[Records provided Boundary: Start]

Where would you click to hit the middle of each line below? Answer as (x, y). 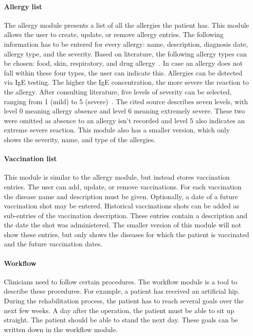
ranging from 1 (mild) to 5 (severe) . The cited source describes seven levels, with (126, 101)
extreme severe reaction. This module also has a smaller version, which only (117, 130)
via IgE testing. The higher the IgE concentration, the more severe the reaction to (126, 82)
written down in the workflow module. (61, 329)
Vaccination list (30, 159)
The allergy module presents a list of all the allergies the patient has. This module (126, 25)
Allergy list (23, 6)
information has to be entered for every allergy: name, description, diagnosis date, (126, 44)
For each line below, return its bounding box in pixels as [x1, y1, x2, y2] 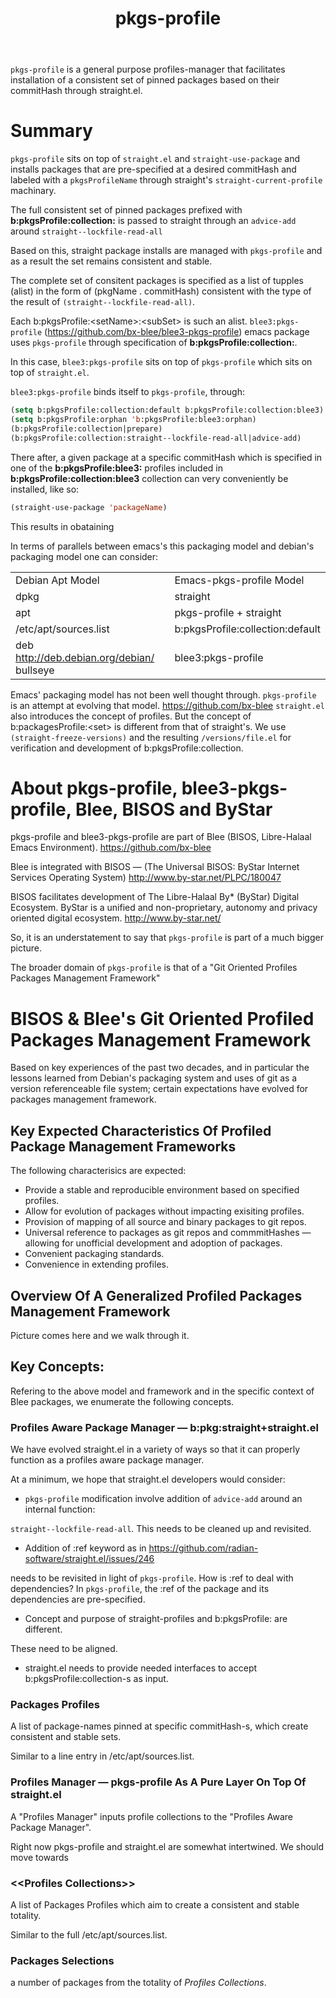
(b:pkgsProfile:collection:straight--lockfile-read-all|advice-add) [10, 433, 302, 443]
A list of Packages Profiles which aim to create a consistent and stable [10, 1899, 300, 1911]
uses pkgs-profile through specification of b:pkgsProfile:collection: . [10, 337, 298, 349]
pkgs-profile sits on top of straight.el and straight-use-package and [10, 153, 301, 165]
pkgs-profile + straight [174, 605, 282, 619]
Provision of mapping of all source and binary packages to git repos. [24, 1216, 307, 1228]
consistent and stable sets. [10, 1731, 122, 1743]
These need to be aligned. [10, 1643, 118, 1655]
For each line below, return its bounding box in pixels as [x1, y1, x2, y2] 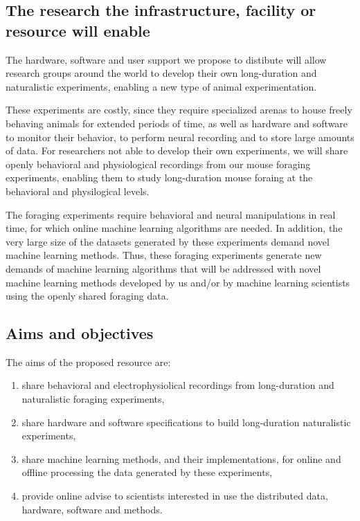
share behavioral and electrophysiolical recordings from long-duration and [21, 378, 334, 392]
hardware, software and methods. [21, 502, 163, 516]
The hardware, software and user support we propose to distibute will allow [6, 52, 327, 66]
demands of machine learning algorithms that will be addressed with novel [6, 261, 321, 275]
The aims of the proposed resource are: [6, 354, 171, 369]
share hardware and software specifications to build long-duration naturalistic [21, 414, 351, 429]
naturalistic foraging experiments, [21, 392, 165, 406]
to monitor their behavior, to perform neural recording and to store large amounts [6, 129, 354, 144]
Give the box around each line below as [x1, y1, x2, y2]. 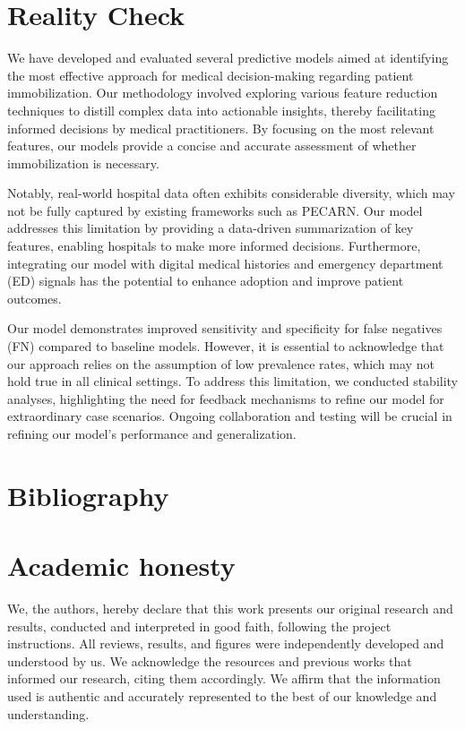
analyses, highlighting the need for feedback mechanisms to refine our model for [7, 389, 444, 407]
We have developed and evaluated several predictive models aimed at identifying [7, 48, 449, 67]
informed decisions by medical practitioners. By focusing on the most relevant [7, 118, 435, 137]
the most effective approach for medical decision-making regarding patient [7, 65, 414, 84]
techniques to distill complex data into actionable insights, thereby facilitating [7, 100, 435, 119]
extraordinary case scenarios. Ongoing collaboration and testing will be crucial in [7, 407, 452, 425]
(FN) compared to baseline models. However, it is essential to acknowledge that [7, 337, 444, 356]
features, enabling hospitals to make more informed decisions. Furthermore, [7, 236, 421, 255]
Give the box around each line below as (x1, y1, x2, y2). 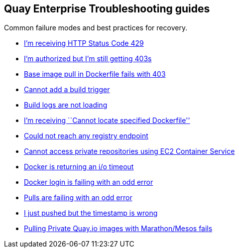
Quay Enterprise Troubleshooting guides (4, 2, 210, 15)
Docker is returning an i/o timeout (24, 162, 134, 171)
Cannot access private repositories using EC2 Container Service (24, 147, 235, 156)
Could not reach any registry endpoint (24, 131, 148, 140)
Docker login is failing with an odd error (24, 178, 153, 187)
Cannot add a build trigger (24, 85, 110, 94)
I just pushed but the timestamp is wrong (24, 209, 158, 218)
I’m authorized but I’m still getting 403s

[Records provided Boundary: End]

* [The task]: Reproduce the listing exactly, minus its pictures.

* [Response box]:
Where would you click to hit the middle of each line below? Answer as (x, y). 
ranging from 1 (mild) to 5 (severe) . The cited source describes seven levels, with (126, 101)
extreme severe reaction. This module also has a smaller version, which only (117, 130)
via IgE testing. The higher the IgE concentration, the more severe the reaction to (126, 82)
written down in the workflow module. (61, 329)
Vaccination list (30, 159)
The allergy module presents a list of all the allergies the patient has. This module (126, 25)
Allergy list (23, 6)
information has to be entered for every allergy: name, description, diagnosis date, (126, 44)
For each line below, return its bounding box in pixels as [x1, y1, x2, y2] 
(b:pkgsProfile:collection:straight--lockfile-read-all|advice-add) [10, 433, 302, 443]
A list of Packages Profiles which aim to create a consistent and stable [10, 1899, 300, 1911]
uses pkgs-profile through specification of b:pkgsProfile:collection: . [10, 337, 298, 349]
pkgs-profile sits on top of straight.el and straight-use-package and [10, 153, 301, 165]
pkgs-profile + straight [174, 605, 282, 619]
Provision of mapping of all source and binary packages to git repos. [24, 1216, 307, 1228]
consistent and stable sets. [10, 1731, 122, 1743]
These need to be aligned. [10, 1643, 118, 1655]
For each line below, return its bounding box in pixels as [x1, y1, x2, y2] 
share behavioral and electrophysiolical recordings from long-duration and [21, 378, 334, 392]
hardware, software and methods. [21, 502, 163, 516]
The hardware, software and user support we propose to distibute will allow [6, 52, 327, 66]
demands of machine learning algorithms that will be addressed with novel [6, 261, 321, 275]
The aims of the proposed resource are: [6, 354, 171, 369]
share hardware and software specifications to build long-duration naturalistic [21, 414, 351, 429]
naturalistic foraging experiments, [21, 392, 165, 406]
to monitor their behavior, to perform neural recording and to store large amounts [6, 129, 354, 144]
Give the box around each line below as [x1, y1, x2, y2]. 
analyses, highlighting the need for feedback mechanisms to refine our model for [7, 389, 444, 407]
We have developed and evaluated several predictive models aimed at identifying [7, 48, 449, 67]
informed decisions by medical practitioners. By focusing on the most relevant [7, 118, 435, 137]
the most effective approach for medical decision-making regarding patient [7, 65, 414, 84]
techniques to distill complex data into actionable insights, thereby facilitating [7, 100, 435, 119]
extraordinary case scenarios. Ongoing collaboration and testing will be crucial in [7, 407, 452, 425]
(FN) compared to baseline models. However, it is essential to acknowledge that [7, 337, 444, 356]
features, enabling hospitals to make more informed decisions. Furthermore, [7, 236, 421, 255]
Give the box around each line below as (x1, y1, x2, y2). 
Quay Enterprise Troubleshooting guides (4, 2, 210, 15)
Docker is returning an i/o timeout (24, 162, 134, 171)
Cannot access private repositories using EC2 Container Service (24, 147, 235, 156)
Could not reach any registry endpoint (24, 131, 148, 140)
Docker login is failing with an odd error (24, 178, 153, 187)
Cannot add a build trigger (24, 85, 110, 94)
I just pushed but the timestamp is wrong (24, 209, 158, 218)
I’m authorized but I’m still getting 403s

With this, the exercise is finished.